Lenovo is going to ship the ThinkPad X1 Fold with Windows 10 Pro, rather than Windows 10X, the version of Windows that Microsoft is working on specifically for folding PCs. A separate version with Windows 10X will ship at a later date, but it’s unclear if those who buy the Pro model will be able to switch to 10X later on. Those who want the choice should wait.

Instead, Lenovo has developed its own software, Lenovo Mode Switcher to switch between different usage modes to make the device work better than Windows 10 Pro on its own. That lives in the task bar and lets you set up apps side by side or with the Windows 10 keyboard. It seemed to work well enough, but not nearly as flexible as the idea of the OS knowing where to put windows.

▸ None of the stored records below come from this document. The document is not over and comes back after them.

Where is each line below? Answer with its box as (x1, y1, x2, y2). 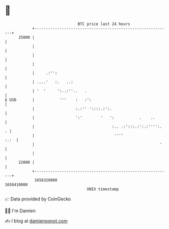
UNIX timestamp (87, 186, 119, 192)
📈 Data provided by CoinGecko (5, 196, 71, 202)
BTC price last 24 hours (77, 21, 130, 27)
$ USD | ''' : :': (5, 97, 92, 103)
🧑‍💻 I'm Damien (5, 208, 36, 214)
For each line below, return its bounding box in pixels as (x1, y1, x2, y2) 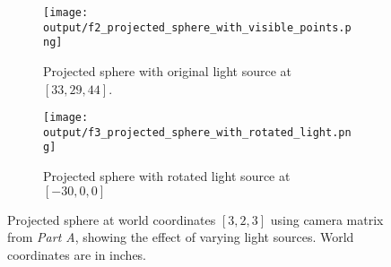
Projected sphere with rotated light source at (43, 167, 291, 185)
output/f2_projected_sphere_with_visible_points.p (43, 21, 352, 34)
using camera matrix (270, 210, 384, 228)
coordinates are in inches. (7, 245, 147, 263)
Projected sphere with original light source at (43, 61, 292, 80)
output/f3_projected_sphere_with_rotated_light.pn (43, 125, 352, 139)
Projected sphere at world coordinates (7, 210, 216, 228)
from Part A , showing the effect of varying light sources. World (7, 228, 354, 246)

As for Intel Hybrid Technology, it sounds a lot like Intel’s Lakefield tech, which it detailed here at CES last year. On that, the SoCs use Intel's 3D chip-stacking technology, code-named Foveros. This device does require a fan and has a 7W TDP. It also uses two head spreaders, one on each side of the very small motherboard.

At 2.2 pounds (1kg), the ThinkPad X1 Fold is being pitched as a go-anywhere-do-anything productivity device. It’s a tablet on the go and, in theory, a full PC at your desk. 

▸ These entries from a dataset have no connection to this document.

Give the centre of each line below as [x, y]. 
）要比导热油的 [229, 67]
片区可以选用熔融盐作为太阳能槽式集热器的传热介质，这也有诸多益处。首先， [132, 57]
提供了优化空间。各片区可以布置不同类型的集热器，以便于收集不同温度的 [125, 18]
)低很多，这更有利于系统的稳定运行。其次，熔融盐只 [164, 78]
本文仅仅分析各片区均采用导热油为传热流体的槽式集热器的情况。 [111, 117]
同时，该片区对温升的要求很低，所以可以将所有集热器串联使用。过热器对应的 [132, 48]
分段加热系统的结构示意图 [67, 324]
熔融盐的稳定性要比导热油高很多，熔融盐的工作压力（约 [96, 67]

The Fold can use a Bluetooth “Mini Fold” keyboard, which can be placed on top of half the screen as if it were a laptop or used on a desk with the device opened all the way. It can be stored in the device when it’s closed, is held in place by magnets and charges wirelessly. You can also use it like a book, or even draw on it with the stylus. But both of those accessories are sold separately, and final prices weren't announced. 

The keyboard felt like a necessity, as the Windows 10 virtual keyboard just doesn't cut it for real work. The keys have 1mm of travel, but they're crammed together to fit the width of the Fold in portrait mode. I can see myself having a tough time getting used to the small size. The touchpad is very small, but it uses Windows precision drivers, Lenovo told me.

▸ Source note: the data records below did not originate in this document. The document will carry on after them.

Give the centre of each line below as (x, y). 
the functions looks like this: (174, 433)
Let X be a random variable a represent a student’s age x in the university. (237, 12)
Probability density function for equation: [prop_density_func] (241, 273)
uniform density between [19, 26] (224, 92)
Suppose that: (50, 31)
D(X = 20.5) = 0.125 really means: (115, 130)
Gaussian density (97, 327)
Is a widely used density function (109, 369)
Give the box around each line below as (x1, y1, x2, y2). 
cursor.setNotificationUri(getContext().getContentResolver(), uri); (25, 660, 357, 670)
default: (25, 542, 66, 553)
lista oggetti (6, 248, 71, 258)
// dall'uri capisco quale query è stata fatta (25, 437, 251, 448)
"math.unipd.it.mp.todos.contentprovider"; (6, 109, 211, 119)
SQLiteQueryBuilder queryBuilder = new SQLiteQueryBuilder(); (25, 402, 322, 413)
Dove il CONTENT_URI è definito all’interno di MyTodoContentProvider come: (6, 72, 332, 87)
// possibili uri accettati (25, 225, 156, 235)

The company will also sell a $24 stand, the ThinkPad X1 Fold Stand, that can hold the opened system in either landscape or portrait mode. Using that may be as close as a desktop experience as you get, short of plugging in a real monitor, keyboard and mouse. The stand has a cable guide for those peripherals, should you want a more traditional setup. If you only need it to stand one way, there’s a kickstand on the device.

We’ll have to test this out in our lab later this year to see just how useful Lenovo’s Windows 10 foldable can be, and if it's worth it's premium price.

Andrew E. Freedman is a senior editor at Tom's Hardware focusing on laptops, desktops and gaming. He also keeps up with the latest news. A lover of all things gaming and tech, his previous work has shown up in Tom's Guide, Laptop Mag, Kotaku, PCMag and Complex, among others. Follow him on Threads @FreedmanAE and Mastodon @FreedmanAE.mastodon.social.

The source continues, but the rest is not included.